Your assignment → Your task is to output every record exactly as it is given.

Stored records
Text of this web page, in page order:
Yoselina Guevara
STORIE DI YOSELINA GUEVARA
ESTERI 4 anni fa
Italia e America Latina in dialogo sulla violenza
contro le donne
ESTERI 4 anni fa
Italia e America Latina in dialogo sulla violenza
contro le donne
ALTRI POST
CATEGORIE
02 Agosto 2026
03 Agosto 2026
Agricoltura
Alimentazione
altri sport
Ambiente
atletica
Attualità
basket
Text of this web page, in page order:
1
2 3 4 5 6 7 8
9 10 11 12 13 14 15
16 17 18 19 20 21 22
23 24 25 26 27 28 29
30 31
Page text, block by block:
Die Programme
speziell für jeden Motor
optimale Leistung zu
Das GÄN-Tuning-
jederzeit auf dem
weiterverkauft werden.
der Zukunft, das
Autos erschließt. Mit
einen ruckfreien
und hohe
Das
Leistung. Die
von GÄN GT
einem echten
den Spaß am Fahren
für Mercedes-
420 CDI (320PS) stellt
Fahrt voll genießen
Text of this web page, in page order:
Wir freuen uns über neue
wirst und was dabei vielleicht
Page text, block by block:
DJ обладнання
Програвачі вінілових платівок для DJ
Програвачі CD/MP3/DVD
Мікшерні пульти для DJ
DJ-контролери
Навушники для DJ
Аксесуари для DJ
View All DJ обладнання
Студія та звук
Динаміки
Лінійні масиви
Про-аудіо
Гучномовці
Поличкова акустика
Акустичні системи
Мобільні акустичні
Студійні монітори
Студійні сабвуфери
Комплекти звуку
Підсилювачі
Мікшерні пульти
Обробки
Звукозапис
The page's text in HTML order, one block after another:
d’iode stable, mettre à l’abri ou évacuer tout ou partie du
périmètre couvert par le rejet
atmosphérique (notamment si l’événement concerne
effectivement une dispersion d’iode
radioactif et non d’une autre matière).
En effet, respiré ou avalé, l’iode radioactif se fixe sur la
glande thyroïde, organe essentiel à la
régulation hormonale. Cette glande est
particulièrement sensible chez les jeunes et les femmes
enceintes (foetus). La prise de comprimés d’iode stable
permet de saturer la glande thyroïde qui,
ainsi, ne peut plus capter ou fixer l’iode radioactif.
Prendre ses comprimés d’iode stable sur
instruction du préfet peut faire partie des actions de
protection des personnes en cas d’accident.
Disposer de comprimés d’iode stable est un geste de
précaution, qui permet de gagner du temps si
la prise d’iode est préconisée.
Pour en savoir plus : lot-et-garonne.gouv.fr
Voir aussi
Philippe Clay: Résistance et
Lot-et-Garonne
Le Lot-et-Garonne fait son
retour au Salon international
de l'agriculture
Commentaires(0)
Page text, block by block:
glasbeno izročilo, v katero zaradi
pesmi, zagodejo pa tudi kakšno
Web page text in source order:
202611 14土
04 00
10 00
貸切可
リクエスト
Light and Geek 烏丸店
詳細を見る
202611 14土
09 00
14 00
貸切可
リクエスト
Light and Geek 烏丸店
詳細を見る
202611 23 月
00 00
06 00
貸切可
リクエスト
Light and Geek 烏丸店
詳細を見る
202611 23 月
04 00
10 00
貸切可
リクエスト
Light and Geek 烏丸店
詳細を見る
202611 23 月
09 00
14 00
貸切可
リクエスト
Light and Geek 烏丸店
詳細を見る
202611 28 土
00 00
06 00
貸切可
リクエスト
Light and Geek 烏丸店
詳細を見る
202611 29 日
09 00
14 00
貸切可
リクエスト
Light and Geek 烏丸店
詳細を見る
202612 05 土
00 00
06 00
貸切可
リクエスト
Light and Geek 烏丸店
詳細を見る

Finished task →
Text of this web page, in page order:
Yoselina Guevara
STORIE DI YOSELINA GUEVARA
ESTERI 4 anni fa
Italia e America Latina in dialogo sulla violenza
contro le donne
ESTERI 4 anni fa
Italia e America Latina in dialogo sulla violenza
contro le donne
ALTRI POST
CATEGORIE
02 Agosto 2026
03 Agosto 2026
Agricoltura
Alimentazione
altri sport
Ambiente
atletica
Attualità
basket
Text of this web page, in page order:
1
2 3 4 5 6 7 8
9 10 11 12 13 14 15
16 17 18 19 20 21 22
23 24 25 26 27 28 29
30 31
Page text, block by block:
Die Programme
speziell für jeden Motor
optimale Leistung zu
Das GÄN-Tuning-
jederzeit auf dem
weiterverkauft werden.
der Zukunft, das
Autos erschließt. Mit
einen ruckfreien
und hohe
Das
Leistung. Die
von GÄN GT
einem echten
den Spaß am Fahren
für Mercedes-
420 CDI (320PS) stellt
Fahrt voll genießen
Text of this web page, in page order:
Wir freuen uns über neue
wirst und was dabei vielleicht
Page text, block by block:
DJ обладнання
Програвачі вінілових платівок для DJ
Програвачі CD/MP3/DVD
Мікшерні пульти для DJ
DJ-контролери
Навушники для DJ
Аксесуари для DJ
View All DJ обладнання
Студія та звук
Динаміки
Лінійні масиви
Про-аудіо
Гучномовці
Поличкова акустика
Акустичні системи
Мобільні акустичні
Студійні монітори
Студійні сабвуфери
Комплекти звуку
Підсилювачі
Мікшерні пульти
Обробки
Звукозапис
The page's text in HTML order, one block after another:
d’iode stable, mettre à l’abri ou évacuer tout ou partie du
périmètre couvert par le rejet
atmosphérique (notamment si l’événement concerne
effectivement une dispersion d’iode
radioactif et non d’une autre matière).
En effet, respiré ou avalé, l’iode radioactif se fixe sur la
glande thyroïde, organe essentiel à la
régulation hormonale. Cette glande est
particulièrement sensible chez les jeunes et les femmes
enceintes (foetus). La prise de comprimés d’iode stable
permet de saturer la glande thyroïde qui,
ainsi, ne peut plus capter ou fixer l’iode radioactif.
Prendre ses comprimés d’iode stable sur
instruction du préfet peut faire partie des actions de
protection des personnes en cas d’accident.
Disposer de comprimés d’iode stable est un geste de
précaution, qui permet de gagner du temps si
la prise d’iode est préconisée.
Pour en savoir plus : lot-et-garonne.gouv.fr
Voir aussi
Philippe Clay: Résistance et
Lot-et-Garonne
Le Lot-et-Garonne fait son
retour au Salon international
de l'agriculture
Commentaires(0)
Page text, block by block:
glasbeno izročilo, v katero zaradi
pesmi, zagodejo pa tudi kakšno
Web page text in source order:
202611 14土
04 00
10 00
貸切可
リクエスト
Light and Geek 烏丸店
詳細を見る
202611 14土
09 00
14 00
貸切可
リクエスト
Light and Geek 烏丸店
詳細を見る
202611 23 月
00 00
06 00
貸切可
リクエスト
Light and Geek 烏丸店
詳細を見る
202611 23 月
04 00
10 00
貸切可
リクエスト
Light and Geek 烏丸店
詳細を見る
202611 23 月
09 00
14 00
貸切可
リクエスト
Light and Geek 烏丸店
詳細を見る
202611 28 土
00 00
06 00
貸切可
リクエスト
Light and Geek 烏丸店
詳細を見る
202611 29 日
09 00
14 00
貸切可
リクエスト
Light and Geek 烏丸店
詳細を見る
202612 05 土
00 00
06 00
貸切可
リクエスト
Light and Geek 烏丸店
詳細を見る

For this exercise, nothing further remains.